Stored entries

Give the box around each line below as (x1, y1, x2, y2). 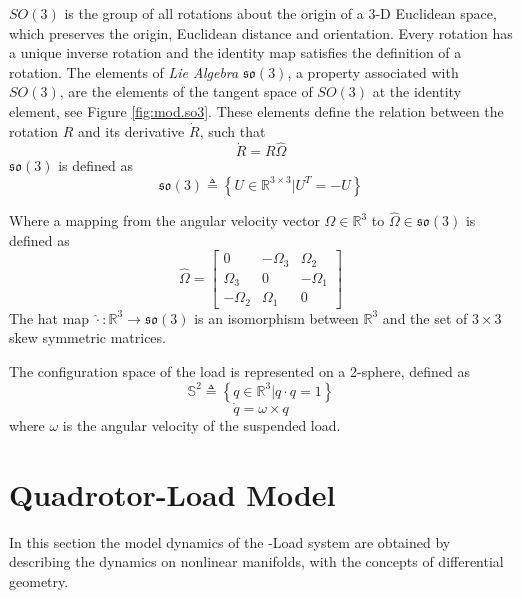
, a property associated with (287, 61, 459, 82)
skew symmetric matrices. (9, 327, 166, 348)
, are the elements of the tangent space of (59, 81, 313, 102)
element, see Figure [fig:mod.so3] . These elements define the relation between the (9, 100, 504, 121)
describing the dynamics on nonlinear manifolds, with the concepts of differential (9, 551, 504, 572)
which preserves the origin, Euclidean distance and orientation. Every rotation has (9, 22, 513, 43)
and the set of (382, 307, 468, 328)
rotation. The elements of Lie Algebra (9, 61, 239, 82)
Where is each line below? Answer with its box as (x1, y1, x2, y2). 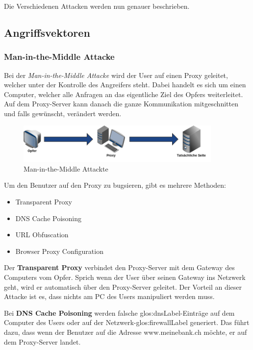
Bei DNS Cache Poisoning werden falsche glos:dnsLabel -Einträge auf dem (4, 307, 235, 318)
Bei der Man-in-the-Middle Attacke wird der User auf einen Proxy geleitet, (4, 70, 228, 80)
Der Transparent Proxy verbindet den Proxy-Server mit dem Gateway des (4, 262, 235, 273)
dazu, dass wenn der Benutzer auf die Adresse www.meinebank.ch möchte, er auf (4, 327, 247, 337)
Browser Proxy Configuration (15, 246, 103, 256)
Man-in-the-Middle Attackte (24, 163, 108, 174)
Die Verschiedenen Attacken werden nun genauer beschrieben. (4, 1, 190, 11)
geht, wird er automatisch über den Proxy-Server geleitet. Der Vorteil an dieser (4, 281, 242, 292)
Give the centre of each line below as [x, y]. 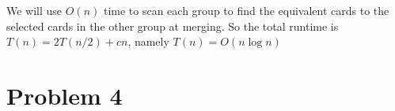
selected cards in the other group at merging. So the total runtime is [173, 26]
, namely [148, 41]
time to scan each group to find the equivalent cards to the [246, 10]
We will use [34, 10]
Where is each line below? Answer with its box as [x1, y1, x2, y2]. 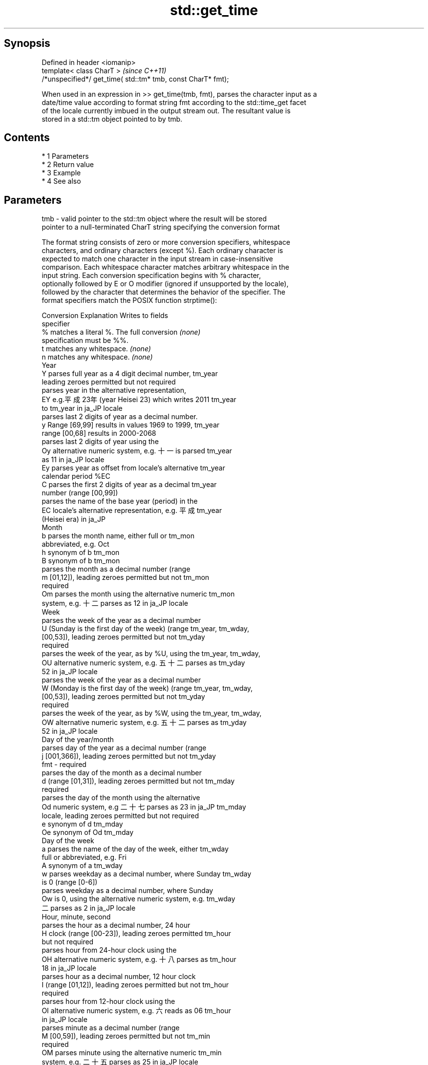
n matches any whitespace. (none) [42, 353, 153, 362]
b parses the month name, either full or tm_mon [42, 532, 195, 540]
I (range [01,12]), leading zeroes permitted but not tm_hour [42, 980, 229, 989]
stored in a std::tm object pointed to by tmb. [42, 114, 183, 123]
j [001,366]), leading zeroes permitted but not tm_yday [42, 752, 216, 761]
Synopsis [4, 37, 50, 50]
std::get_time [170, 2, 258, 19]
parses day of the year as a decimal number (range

---

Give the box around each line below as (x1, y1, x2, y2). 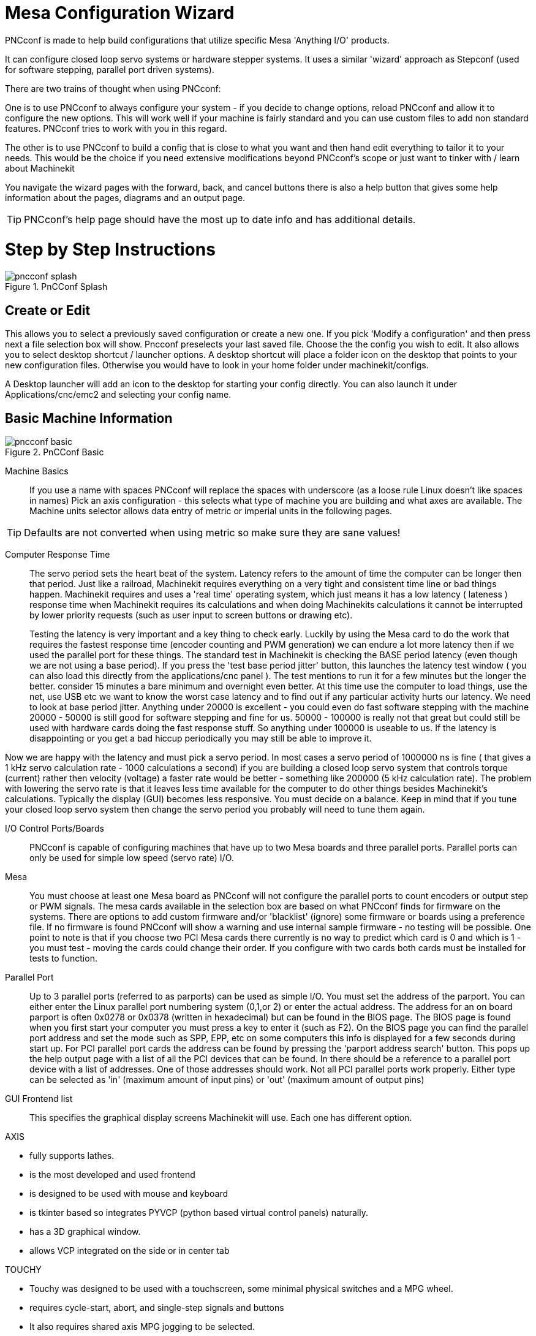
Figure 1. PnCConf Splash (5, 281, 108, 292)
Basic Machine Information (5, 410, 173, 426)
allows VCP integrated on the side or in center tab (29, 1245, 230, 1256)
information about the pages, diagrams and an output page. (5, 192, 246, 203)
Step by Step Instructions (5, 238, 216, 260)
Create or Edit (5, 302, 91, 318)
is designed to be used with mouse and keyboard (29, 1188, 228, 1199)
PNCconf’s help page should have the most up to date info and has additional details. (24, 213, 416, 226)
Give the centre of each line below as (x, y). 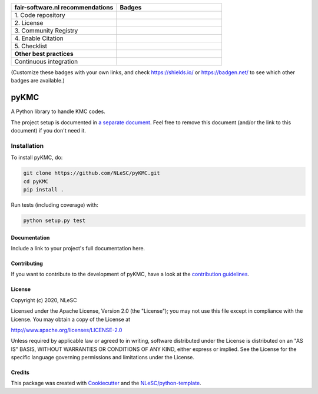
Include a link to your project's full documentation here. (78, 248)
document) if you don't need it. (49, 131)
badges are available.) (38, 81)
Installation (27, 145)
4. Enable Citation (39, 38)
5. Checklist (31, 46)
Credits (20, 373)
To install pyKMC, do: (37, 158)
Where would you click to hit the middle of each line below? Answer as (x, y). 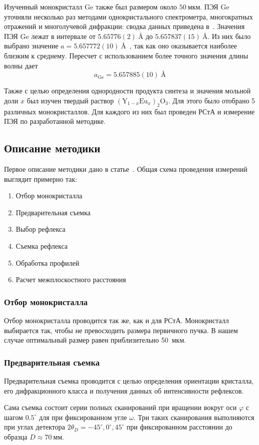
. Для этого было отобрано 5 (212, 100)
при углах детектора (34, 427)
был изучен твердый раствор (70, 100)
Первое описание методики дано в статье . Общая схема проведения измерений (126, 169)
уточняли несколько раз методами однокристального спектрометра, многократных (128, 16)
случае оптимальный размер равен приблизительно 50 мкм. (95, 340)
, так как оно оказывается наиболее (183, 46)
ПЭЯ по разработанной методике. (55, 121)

Goal of the exercise -> Using the entries above, give back exactly the line containing "уточняли несколько раз", the line containing "ПЭЯ по разработанной методике. (55, 121)", and every line between them, and nothing else.

Result of this task ->
уточняли несколько раз методами однокристального спектрометра, многократных (128, 16)
случае оптимальный размер равен приблизительно 50 мкм. (95, 340)
, так как оно оказывается наиболее (183, 46)
ПЭЯ по разработанной методике. (55, 121)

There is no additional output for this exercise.